[Source data]

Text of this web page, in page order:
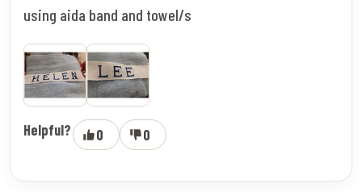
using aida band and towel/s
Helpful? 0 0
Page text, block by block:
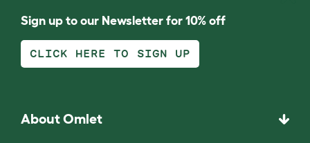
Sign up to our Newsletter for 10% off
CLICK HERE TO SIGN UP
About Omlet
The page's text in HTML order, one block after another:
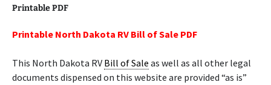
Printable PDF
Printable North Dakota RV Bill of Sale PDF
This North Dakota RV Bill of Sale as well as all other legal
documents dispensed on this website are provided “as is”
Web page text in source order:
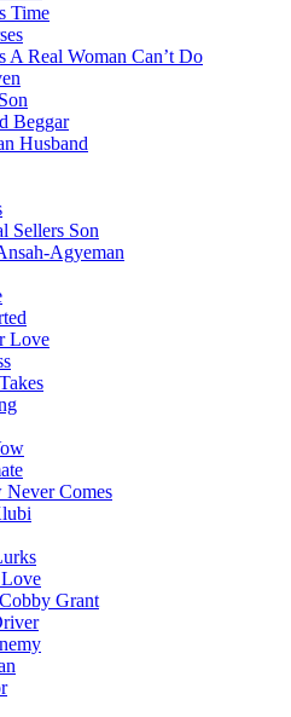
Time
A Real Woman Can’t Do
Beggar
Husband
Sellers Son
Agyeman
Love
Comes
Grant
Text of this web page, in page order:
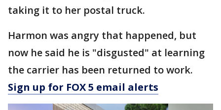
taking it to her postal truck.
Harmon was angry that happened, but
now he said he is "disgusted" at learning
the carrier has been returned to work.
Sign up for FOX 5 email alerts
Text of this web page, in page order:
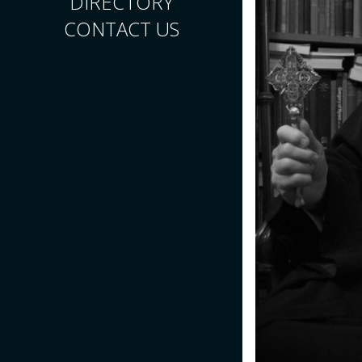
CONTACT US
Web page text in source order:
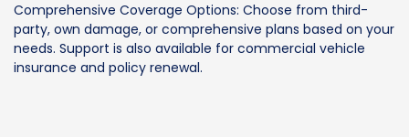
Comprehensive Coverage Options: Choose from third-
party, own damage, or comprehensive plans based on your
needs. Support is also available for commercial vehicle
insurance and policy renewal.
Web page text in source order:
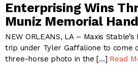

• **EXERCISE INSTRUCTIONS**:
Write out each entry exactly as given, but skip the pictures.

• **OUTPUT OF THE TASK**:
Text of this web page, in page order:
using aida band and towel/s
Helpful? 0 0
Page text, block by block:
Sign up to our Newsletter for 10% off
CLICK HERE TO SIGN UP
About Omlet
The page's text in HTML order, one block after another:
Printable PDF
Printable North Dakota RV Bill of Sale PDF
This North Dakota RV Bill of Sale as well as all other legal
documents dispensed on this website are provided “as is”
Web page text in source order:
Time
A Real Woman Can’t Do
Beggar
Husband
Sellers Son
Agyeman
Love
Comes
Grant
Text of this web page, in page order:
taking it to her postal truck.
Harmon was angry that happened, but
now he said he is "disgusted" at learning
the carrier has been returned to work.
Sign up for FOX 5 email alerts
Text of this web page, in page order:
CONTACT US
Web page text in source order:
Comprehensive Coverage Options: Choose from third-
party, own damage, or comprehensive plans based on your
needs. Support is also available for commercial vehicle
insurance and policy renewal.
Web page text in source order:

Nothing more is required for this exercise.